Chief Sunday Bolorunduro Awoniyi, CON (April 30, 1932 – November 28, 2007) was a Northern Nigerian Yoruba politician and tribal aristocrat as the Aro of Mopa in Kogi State, formerly Kabba Province. Known as little Sardauna, Awoniyi was a founder of the People's Democratic Party from which he was expelled and then reinstated, Awoniyi was also chairman of the Arewa Consultative Forum (ACF); a pan Northern Nigerian organisation.

Family and education
Awoniyi was born in what is now the Mopa-Muro Local Government Area of Kogi State to Pa Solomon Iwalaye and Dorcas Omoboja. A Baptist, he attended the First Baptist Church in Ileteju, Mopa. He began his education at Baptist Day School in Mopa from 1938 to 1944, moving on to Holy Trinity School in Lokoja from 1945 to 1946, and Provincial Middle School in Okene from 1947 to 1949. He attended the Nigeria College of Arts, Science and Technology (now Ahmadu Bello University) from 1951 until 1956, University College (now the University of Ibadan) from 1956 to 1959, and the Imperial Defence College (now the Royal College of Defence Studies) from 1970 to 1971.

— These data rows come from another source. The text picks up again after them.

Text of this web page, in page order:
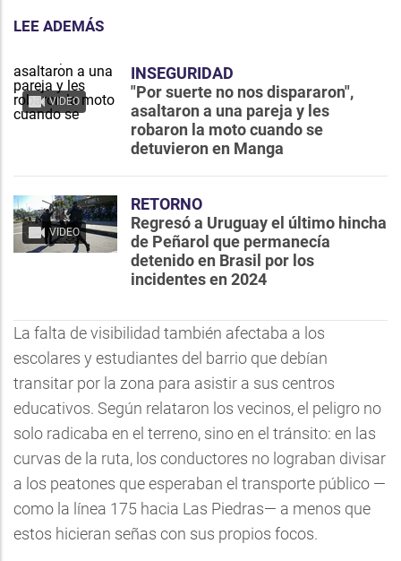
LEE ADEMÁS
VIDEO
INSEGURIDAD
"Por suerte no nos dispararon",
asaltaron a una pareja y les
robaron la moto cuando se
detuvieron en Manga
VIDEO
RETORNO
Regresó a Uruguay el último hincha
de Peñarol que permanecía
detenido en Brasil por los
incidentes en 2024
La falta de visibilidad también afectaba a los
escolares y estudiantes del barrio que debían
transitar por la zona para asistir a sus centros
educativos. Según relataron los vecinos, el peligro no
solo radicaba en el terreno, sino en el tránsito: en las
curvas de la ruta, los conductores no lograban divisar
a los peatones que esperaban el transporte público —
como la línea 175 hacia Las Piedras— a menos que
estos hicieran señas con sus propios focos.
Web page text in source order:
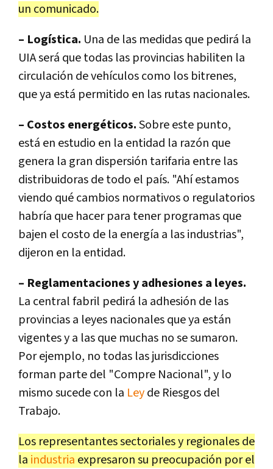
un comunicado.
– Logística. Una de las medidas que pedirá la
UIA será que todas las provincias habiliten la
circulación de vehículos como los bitrenes,
que ya está permitido en las rutas nacionales.
– Costos energéticos.Sobre este punto,
está en estudio en la entidad la razón que
genera la gran dispersión tarifaria entre las
distribuidoras de todo el país. "Ahí estamos
viendo qué cambios normativos o regulatorios
habría que hacer para tener programas que
bajen el costo de la energía a las industrias",
dijeron en la entidad.
– Reglamentaciones y adhesiones a leyes.
La central fabril pedirá la adhesión de las
provincias a leyes nacionales que ya están
vigentes y a las que muchas no se sumaron.
Por ejemplo, no todas las jurisdicciones
forman parte del "Compre Nacional", y lo
mismo sucede con la Leyde Riesgos del
Trabajo.
Los representantes sectoriales y regionales de
la industria expresaron su preocupación por el

Awoniyi had two wives, Florence Ebun Awoniyi and Benedicta Omowunmi Awoniyi, and eleven children; among his children is Abayomi, an architect and politician.

Political career

First Republic
Awoniyi's first political appointment was as a District Officer for the British colonial administration (he was one of few Northern Nigerians to hold the post, most being reserved to Britons). After independence in 1960, he held several posts in the Northern Regional Government including that of Secretary to the Executive Council, where he worked with Sardauna Ahmadu Bello, Premier of Northern Nigeria. Awoniyi often held up the assassinated premier as an example of good governance, and was known as "Sardauna Keremi", or "little Sardauna".

Third Republic
During the Third Republic, Awoniyi was a member of the National Republican Convention (NRC), and was elected to the Senate of Nigeria for the Kogi West district.

Fourth Republic
Awoniyi was one of the founding members of the People's Democratic Party. He attempted to become chairman in 1999, but was unsuccessful. The party under Chairman Barnabas Gemade expelled him and six others in 2001 for "anti party activities", but reinstated them later that year.

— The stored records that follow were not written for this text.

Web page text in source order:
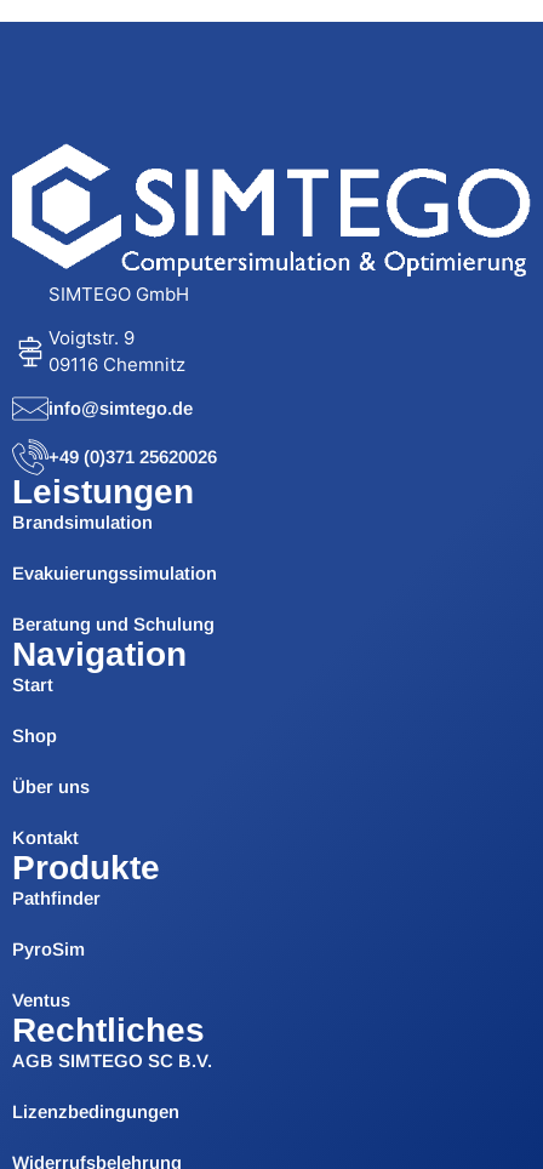
SIMTEGO GmbH
Voigtstr. 9
09116 Chemnitz
info@simtego.de
+49 (0)371 25620026
Leistungen
Brandsimulation
Evakuierungssimulation
Beratung und Schulung
Navigation
Start
Shop
Über uns
Kontakt
Produkte
Pathfinder
PyroSim
Ventus
Rechtliches
AGB SIMTEGO SC B.V.
Lizenzbedingungen
Widerrufsbelehrung
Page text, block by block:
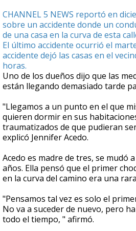
CHANNEL 5 NEWS reportó en
sobre un accidente donde un
de una casa en la curva de esta
El último accidente ocurrió el
accidente dejó las casas en el
horas.
Uno de los dueños dijo que las
están llegando demasiado tarde
"Llegamos a un punto en el que
quieren dormir en sus
traumatizados de que pudieran
explicó Jennifer Acedo.
Acedo es madre de tres, se mudó
años. Ella pensó que el primer
en la curva del camino era una
"Pensamos tal vez es solo el
No va a suceder de nuevo, pero
todo el tiempo, " afirmó.

Ever identifying himself as a Northern Nigerian, he later became Chairman of the Arewa Consultative Forum (ACF), a pan Northern Nigerian political organization detested by many Southern Nigerians; questioned about his acceptance of this position, he said he was "brought up in my own part of the world to act well our part wherever we may find ourselves." He held the chairmanship until his death.

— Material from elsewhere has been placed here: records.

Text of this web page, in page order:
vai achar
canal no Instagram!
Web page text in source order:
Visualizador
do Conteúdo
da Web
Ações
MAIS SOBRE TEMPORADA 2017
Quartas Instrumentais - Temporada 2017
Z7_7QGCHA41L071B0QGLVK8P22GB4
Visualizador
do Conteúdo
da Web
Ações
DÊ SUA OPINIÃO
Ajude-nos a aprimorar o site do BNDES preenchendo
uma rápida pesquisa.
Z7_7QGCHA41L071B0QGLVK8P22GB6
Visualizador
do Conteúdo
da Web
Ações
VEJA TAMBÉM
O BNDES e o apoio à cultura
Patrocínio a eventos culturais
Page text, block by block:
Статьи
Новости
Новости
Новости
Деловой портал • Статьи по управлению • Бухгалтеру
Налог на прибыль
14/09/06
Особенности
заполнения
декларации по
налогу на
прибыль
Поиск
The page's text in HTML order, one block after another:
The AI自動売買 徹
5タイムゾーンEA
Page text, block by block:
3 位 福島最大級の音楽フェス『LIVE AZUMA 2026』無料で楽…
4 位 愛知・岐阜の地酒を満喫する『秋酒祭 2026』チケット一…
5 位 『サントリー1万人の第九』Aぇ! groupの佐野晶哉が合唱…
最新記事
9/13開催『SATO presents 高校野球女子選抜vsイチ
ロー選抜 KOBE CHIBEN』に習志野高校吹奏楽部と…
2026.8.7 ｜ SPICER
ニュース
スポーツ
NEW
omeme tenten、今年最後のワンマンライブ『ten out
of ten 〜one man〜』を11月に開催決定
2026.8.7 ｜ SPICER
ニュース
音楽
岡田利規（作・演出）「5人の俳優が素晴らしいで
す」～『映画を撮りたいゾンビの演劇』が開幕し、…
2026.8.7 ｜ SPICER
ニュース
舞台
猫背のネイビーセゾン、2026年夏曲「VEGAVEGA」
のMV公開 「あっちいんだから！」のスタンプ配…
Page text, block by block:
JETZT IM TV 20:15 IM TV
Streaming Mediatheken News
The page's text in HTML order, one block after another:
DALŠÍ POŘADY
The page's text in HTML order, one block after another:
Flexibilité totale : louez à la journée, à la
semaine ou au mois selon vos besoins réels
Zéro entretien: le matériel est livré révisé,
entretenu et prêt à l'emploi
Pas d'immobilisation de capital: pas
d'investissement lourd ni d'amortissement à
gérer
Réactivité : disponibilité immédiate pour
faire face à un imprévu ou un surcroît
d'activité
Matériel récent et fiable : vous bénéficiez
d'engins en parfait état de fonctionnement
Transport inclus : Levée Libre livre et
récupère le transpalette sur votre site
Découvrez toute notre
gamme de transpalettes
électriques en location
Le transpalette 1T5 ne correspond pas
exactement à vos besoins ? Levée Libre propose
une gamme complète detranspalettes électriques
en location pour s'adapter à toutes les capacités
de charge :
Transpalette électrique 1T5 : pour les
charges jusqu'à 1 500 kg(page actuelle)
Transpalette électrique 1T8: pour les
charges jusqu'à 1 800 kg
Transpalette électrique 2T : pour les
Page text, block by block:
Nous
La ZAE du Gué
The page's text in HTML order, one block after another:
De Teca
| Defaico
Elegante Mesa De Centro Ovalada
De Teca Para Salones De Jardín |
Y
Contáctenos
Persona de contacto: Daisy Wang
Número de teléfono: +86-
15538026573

Awoniyi opposed the Third Term Agenda proposed by supporters of President Olusegun Obasanjo in favor of his re-election, and was attacked at his Abuja house on March 12, 2006 during the debate. In April 2006, he wrote an open letter to Obasanjo, saying "I beg of you, for your own good and for our country's good, make a simple announcement to say that you are not interested in a Third Term and that you plan to go back to Otta in 2007."

Death
On November 18, 2007, while being driven from Abuja to Kaduna, Awoniyi's car flipped over. He was taken to the National Hospital in Abuja and then flown to London, where he died on November 28.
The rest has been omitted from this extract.